BEGIN PROVIDED RECORDS

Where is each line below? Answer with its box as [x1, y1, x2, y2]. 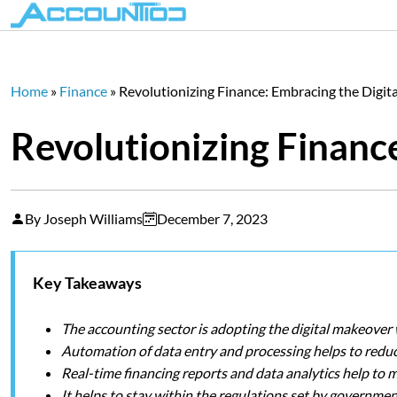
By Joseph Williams [25, 210, 143, 227]
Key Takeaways [33, 273, 142, 292]
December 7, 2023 [157, 210, 268, 227]
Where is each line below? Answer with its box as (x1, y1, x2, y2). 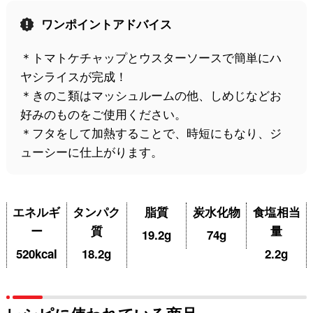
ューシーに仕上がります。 (20, 143, 163, 161)
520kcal (15, 245, 57, 263)
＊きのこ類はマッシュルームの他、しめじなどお (20, 86, 282, 104)
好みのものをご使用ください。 (20, 105, 187, 123)
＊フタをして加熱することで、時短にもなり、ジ (20, 124, 282, 142)
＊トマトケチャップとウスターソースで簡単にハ (20, 48, 282, 66)
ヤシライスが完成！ (20, 67, 127, 85)
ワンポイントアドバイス (41, 15, 172, 33)
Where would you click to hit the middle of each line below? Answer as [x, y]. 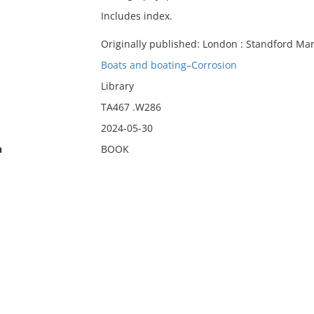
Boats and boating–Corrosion [169, 65]
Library [117, 86]
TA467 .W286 [131, 107]
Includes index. [136, 16]
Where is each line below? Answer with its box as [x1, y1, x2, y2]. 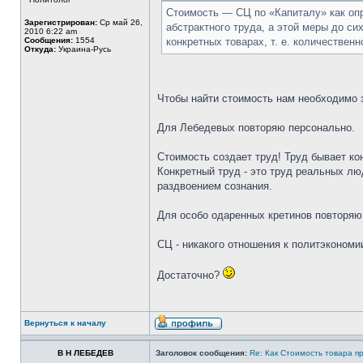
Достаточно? [157, 269, 223, 281]
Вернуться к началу [24, 318, 106, 327]
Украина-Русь [56, 45, 111, 53]
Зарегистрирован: [24, 18, 97, 27]
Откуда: [24, 45, 56, 53]
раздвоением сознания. [157, 180, 272, 192]
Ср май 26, [97, 18, 143, 27]
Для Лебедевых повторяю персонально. [157, 122, 355, 134]
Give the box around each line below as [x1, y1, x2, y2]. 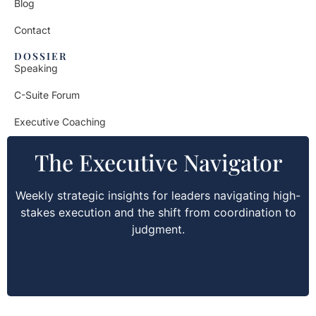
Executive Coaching [14, 116, 106, 128]
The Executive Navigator [34, 147, 282, 178]
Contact [14, 24, 51, 37]
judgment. [131, 222, 185, 237]
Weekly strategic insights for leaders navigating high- [16, 188, 300, 203]
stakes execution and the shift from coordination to [20, 205, 296, 220]
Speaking [14, 62, 58, 75]
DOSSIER [14, 49, 67, 63]
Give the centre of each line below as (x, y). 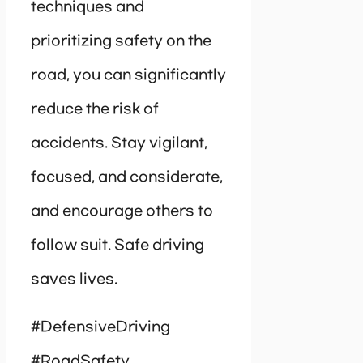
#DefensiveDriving (100, 328)
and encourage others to (122, 212)
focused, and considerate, (127, 178)
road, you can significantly (128, 76)
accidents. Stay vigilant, (119, 144)
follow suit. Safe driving (117, 246)
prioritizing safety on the (121, 42)
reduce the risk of (95, 110)
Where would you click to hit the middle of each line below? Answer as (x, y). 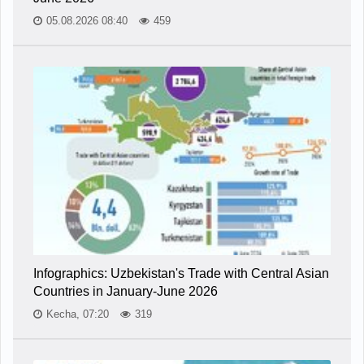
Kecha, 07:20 (79, 314)
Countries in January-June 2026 (126, 292)
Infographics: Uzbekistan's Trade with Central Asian (181, 274)
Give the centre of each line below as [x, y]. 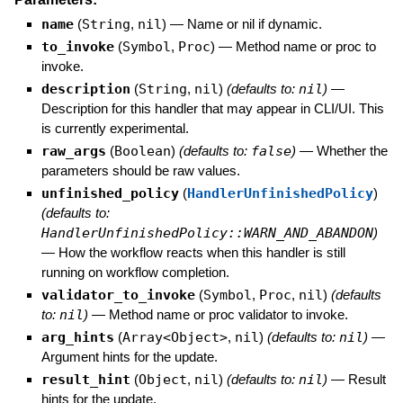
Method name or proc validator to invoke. [228, 315]
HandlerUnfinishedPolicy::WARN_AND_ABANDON [207, 233]
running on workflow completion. [135, 273]
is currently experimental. [115, 129]
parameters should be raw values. [140, 171]
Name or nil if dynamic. [254, 24]
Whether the [352, 151]
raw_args [73, 152]
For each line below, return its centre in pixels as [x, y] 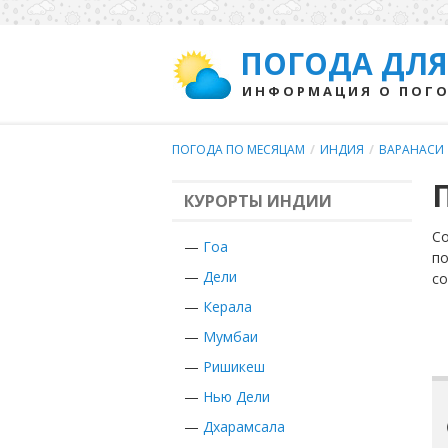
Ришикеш [234, 366]
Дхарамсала [244, 426]
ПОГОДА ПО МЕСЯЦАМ [238, 149]
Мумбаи [230, 336]
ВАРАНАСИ [411, 149]
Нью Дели [236, 396]
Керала [227, 306]
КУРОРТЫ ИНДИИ [258, 201]
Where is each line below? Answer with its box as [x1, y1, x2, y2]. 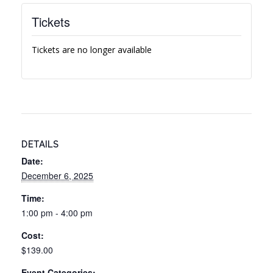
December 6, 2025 [21, 169, 93, 182]
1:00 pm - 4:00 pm [21, 207, 93, 219]
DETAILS [21, 140, 58, 150]
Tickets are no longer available [32, 44, 152, 56]
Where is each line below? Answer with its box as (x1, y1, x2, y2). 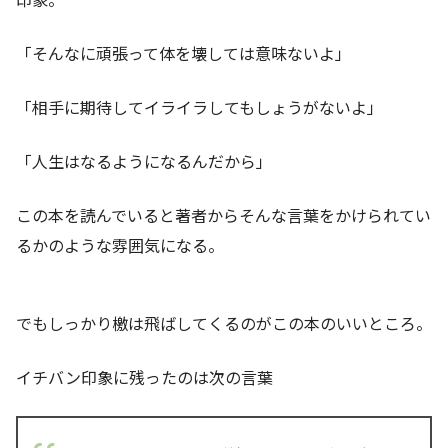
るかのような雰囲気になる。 (16, 233, 224, 258)
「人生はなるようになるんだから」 (16, 149, 272, 174)
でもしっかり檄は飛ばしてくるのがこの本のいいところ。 (16, 311, 432, 336)
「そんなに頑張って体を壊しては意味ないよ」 (16, 41, 351, 66)
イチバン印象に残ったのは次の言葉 (16, 365, 273, 390)
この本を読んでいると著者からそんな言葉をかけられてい (16, 203, 431, 228)
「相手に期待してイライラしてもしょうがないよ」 (16, 95, 383, 120)

END PROVIDED RECORDS

• TASK GOAL
Leaving out the pictures, please output the lines in the entries above from the one with "Boats and boating–Corrosion [169, 65]" through the one with "Ср май 26, [97, 18, 143, 27]", exactly as they are.

• SOLUTION BELOW
Boats and boating–Corrosion [169, 65]
Library [117, 86]
TA467 .W286 [131, 107]
Includes index. [136, 16]
Where is each line below? Answer with its box as [x1, y1, x2, y2]. 
Достаточно? [157, 269, 223, 281]
Вернуться к началу [24, 318, 106, 327]
Украина-Русь [56, 45, 111, 53]
Зарегистрирован: [24, 18, 97, 27]
Откуда: [24, 45, 56, 53]
раздвоением сознания. [157, 180, 272, 192]
Ср май 26, [97, 18, 143, 27]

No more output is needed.